=== Exercise directions ===
All lines holding the word "contains" in the listing below need to be copied.

=== Available records ===
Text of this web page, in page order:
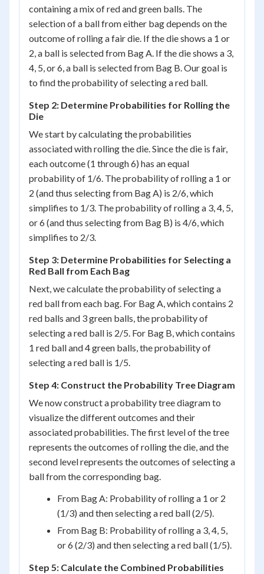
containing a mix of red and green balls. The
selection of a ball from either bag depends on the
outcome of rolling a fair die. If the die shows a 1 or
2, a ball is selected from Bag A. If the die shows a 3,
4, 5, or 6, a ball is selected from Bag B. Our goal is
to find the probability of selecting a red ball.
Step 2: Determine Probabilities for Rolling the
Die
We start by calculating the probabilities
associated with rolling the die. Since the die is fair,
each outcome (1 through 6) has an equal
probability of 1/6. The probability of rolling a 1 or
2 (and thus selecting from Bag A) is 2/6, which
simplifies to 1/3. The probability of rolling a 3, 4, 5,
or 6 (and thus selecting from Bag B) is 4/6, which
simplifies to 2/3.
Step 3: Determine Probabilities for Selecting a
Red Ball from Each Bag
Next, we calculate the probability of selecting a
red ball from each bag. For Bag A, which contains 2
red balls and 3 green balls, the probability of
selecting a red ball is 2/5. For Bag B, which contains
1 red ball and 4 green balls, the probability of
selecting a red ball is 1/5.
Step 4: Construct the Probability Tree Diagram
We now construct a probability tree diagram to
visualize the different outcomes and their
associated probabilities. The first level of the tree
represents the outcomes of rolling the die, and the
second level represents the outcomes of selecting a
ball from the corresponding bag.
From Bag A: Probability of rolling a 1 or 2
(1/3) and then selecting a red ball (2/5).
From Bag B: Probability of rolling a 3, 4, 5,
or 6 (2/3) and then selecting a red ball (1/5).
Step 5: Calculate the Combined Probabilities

=== Task solution ===
red ball from each bag. For Bag A, which contains 2
selecting a red ball is 2/5. For Bag B, which contains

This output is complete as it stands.